El diagnóstico que nos encontramos de esta crisis (en tanto que tal y, por tanto, aplicado a toda crisis), es el de una “acumulación por desposesión”. Al devaluarse los activos, aquellos particulares que no se han arruinado y han logrado mantener capital suficiente, pueden comprarlos a precio de saldo para reinvertirlos más tarde cuando el mercado vuelva a ser rentable; un mercado que quizá no lo era ya tanto debido a su saturación. Las crisis, pues, presentan una doble efectividad: neutralizan la saturación del mercado por medio de su destrucción y acumulan capital por medio de, en primer lugar, la quiebra de sus propietarios, obligados a vender sus activos y, en segundo, la consiguiente devaluación de los mismos. La consecuencia es, de nuevo, que el capitalismo sólo genera igualdad y beneficio común para generar excedente y, una vez logrado, se expropia ese excedente así como el capital inicial y los medios de producción, acumulado todo ello de nuevo en los originales propietarios. La existencia de desigualdades es crucial para la acumulación y desarrollo del capital. Es necesaria una desigualdad social para el mantenimiento del mercado crediticio, y es necesaria una geográfica para que haya siempre un excedente de mano de obra precarizable, lugares pobres que presenten un tipo de cambio favorable a la especulación de los productos allí producidos o para que haya siempre espacios de mercado potencial. Un capitalismo justo en el que todos salgan beneficiados es, pues, una contradicción en los términos. Si el intercambio comercial genera una igualdad del nivel de vida, tarde o temprano habrá que generar desigualdad: dar paso a una destrucción creativa y, por tanto, a una crisis. El nexo Estado-finanzas tiene mucho que decir en esto; es preciso que las leyes permitan y promuevan la generación de desigualdad, favoreciendo a los grandes capitalistas. Esta “economización” de la política descansa, para nuestro autor, en una concepción geopolítica darwinista, en la que los estados, más que instituciones de convivencia y colaboración social, son organismos en pugna por la supervivencia y por el sustento material: el capital. Marco en el cual tanto la política como la economía no pueden ser sino la continuación de la guerra por otros medios.

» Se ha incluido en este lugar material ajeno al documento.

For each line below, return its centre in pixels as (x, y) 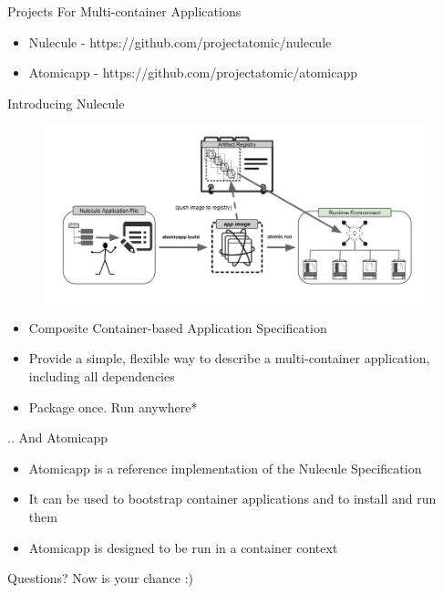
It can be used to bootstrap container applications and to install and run (232, 499)
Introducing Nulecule (66, 103)
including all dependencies (102, 376)
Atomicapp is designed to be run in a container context (183, 547)
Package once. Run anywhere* (113, 406)
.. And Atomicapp (58, 438)
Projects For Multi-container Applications (124, 11)
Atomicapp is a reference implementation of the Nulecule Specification (225, 468)

En definitiva, podemos resumir el análisis de Harvey en lo siguiente: la dinámica del capital conduce inevitablemente a crisis; por un lado, el crecimiento continuado de la producción (necesario estructuralmente, en parte porque, de no darse, estalla la burbuja de deuda al no poder ser satisfecha con nuevo capital creado a partir de nueva generación de deuda; y es que, como es obvio, la deuda siempre excede al capital existente) y el consiguiente crecimiento del capital excedente; por otro lado, la necesidad siempre presente de reinvertir el capital excedente para crear ese capital nuevo que esté en condiciones de satisfacer la deuda (a pesar de ser a costa de nueva y mayor deuda); por último, la progresiva saturación del mercado, lo cual lleva a una progresiva incapacidad de invertir el capital excedente: todo esto lleva a un estancamiento de ese excedente y a la consecuente devaluación de multitud de activos y destrucción de áreas del mercado. Activos que, como ya hemos comentado, pueden ser de nuevo acumulados por los grandes capitalistas y reinvertidos en esos mercados que es preciso reconstruir. La dinámica del capital es, en definitiva, la de las periódicas y necesarias acumulaciones por desposesión y por destrucción creativa, gracias a lo cual se abre, de nuevo, un espacio para reinvertir el capital excedente, espacio sin el cual éste no puede producir y el capitalismo no puede continuar. Las crisis son racionalizadoras irracionales de la irracional dinámica del capital: algo tan necesario y nuclear para su supervivencia (para su continua acumulación) como la fuerza de trabajo o el capital mismo.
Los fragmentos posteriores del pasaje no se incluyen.